What you have to do: For this exercise, please find the lines in the entries that include the word "Commission" and copy them.

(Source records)
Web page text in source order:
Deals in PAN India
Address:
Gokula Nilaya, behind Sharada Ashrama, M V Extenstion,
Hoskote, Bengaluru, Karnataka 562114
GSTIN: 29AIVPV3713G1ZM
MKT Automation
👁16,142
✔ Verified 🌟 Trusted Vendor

...

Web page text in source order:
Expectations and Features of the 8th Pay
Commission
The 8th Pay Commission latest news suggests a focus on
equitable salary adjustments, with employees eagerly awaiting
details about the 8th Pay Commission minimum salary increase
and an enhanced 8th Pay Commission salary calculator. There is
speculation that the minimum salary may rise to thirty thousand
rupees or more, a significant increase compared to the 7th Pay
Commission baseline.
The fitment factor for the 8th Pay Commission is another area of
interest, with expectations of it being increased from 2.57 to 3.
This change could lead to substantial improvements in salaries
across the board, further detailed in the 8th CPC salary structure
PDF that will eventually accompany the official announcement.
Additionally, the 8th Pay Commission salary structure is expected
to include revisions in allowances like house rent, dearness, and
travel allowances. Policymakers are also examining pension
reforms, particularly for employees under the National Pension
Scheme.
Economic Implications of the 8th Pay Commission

Task response:
Commission
The 8th Pay Commission latest news suggests a focus on
details about the 8th Pay Commission minimum salary increase
and an enhanced 8th Pay Commission salary calculator. There is
Commission baseline.
The fitment factor for the 8th Pay Commission is another area of
Additionally, the 8th Pay Commission salary structure is expected
Economic Implications of the 8th Pay Commission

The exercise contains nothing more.